May the words of my mouth and the meditation of my heart
      be pleasing in your sight,
      O LORD, my Rock and my Redeemer.
(Psalm 19:12-14)

Vernon, Vermont, Police Chief Ian McCollin got probably the easiest arrest of his police career last week.

McCollin was driving at night on a quiet road when twenty-eight-year-old Brian Condo pulled up behind him, rolled down his passenger window, and said he was looking for a police officer to arrest him. McCollin, unaccustomed to having anyone pull him over and ask to be arrested, called for back-up. "You won't believe this one," he said over the radio. Then he asked Condo why he wanted to be arrested.

"I'm drunk," Condo replied.

A breath test showed that Condo was indeed four times over the legal limit for the state of Vermont. It also turns out he was driving on a suspended license. He was charged with driving under the influence and driving without a license and taken into custody. He was released within a few hours pending arraignment.

I have to tell you, I appreciate what Brian Condo did. Not getting behind the wheel under the influence, of course, but I appreciate that at some point he realized what he was doing and asked a police officer to stop him. Why didn't he just stop the car and get out? I don't know, and maybe he doesn't either. But drunk as he was, he had the presence of mind to do what a lot of people never seem to manage. He asked to be saved from himself.

"Who can discern his errors?" David asked in Psalm 19. That's one of the human race's most fundamental problems. Few of us can. Oh, I'm pretty good at seeing the sins and failures and mistakes of others. I have 20/20 vision when it comes to the transgressions of my friends or my church or my wife or my son. I'm oblivious to my own. How often have I held other people to blame for problems between us and failed to see my own responsibility? How often have a grown impatient with the sins of others while nurturing mine? How often have I picked at the splinter in my brother's eye while looking right past the fence post in my own?

"Forgive my hidden faults," David asks, because he knows that most of us have a better opinion of ourselves than the facts warrant.

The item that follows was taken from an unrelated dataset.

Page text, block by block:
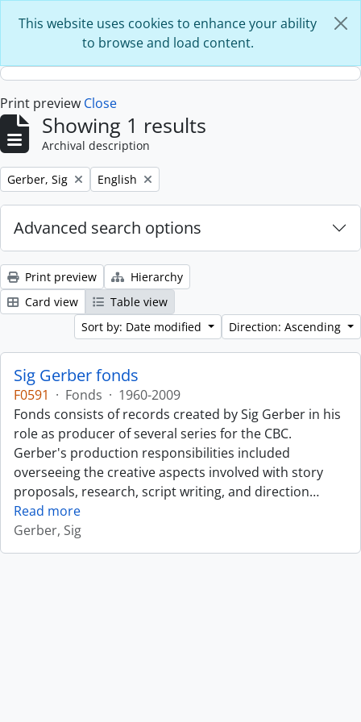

He knows that we often need forgiveness even when we think we don't.

That's because he knows why.
The other problem, of course, is that sometimes we know what we're contemplating is wrong and go through with it anyway. "Keep your servant also from willful sins," David begs God. "Slap the cuffs on me. Pull me over and arrest me. Stop me from doing what I know I shouldn't." That's a difficult prayer to pray, sometimes, because sin can have such a hold on us. It's tough for an alcoholic to beg God not to let him take another drink when all he wants is another drink. You probably have at least one struggle like that, one temptation so powerful that you're not always sure you even WANT to stop.

I hope you find some strength in this psalm, because its author obviously believes in a God who doesn't leave us to struggle alone with sin. He is able to forgive the sins we don't recognize and he is able to help us defeat the sins we recognize and want anyway.

I don't know that the court will be lenient on Brian Condo, though I suspect it might. But, I know for sure that grace is always the response we get from God when we go to him with our sins, hidden or willful, and ask for his help. He doesn't punish us as our sins deserve. He doesn't berate us. There are no "Why do you keep doing this?" lectures from God. That's because he knows why. In Christ he experienced humanity. He knows first hand the lure of sin and the weakness of flesh and how faint the voice of God sometimes can be in human ears. He knows how easily we can be rendered blind to the condition of our hearts and how much we can want the things we know we ought not to have. So he welcomes prayers like this psalm: the words of a human being who wants to be blameless and innocent even when she knows that ship has sailed.

The cross was about God making that possible. So approach him in confidence, asking him to save you from yourself. That's exactly what the gospel is about: making the words of our mouths and the deepest thoughts of our hearts pleasing to God. He will work with you and in you to do just that.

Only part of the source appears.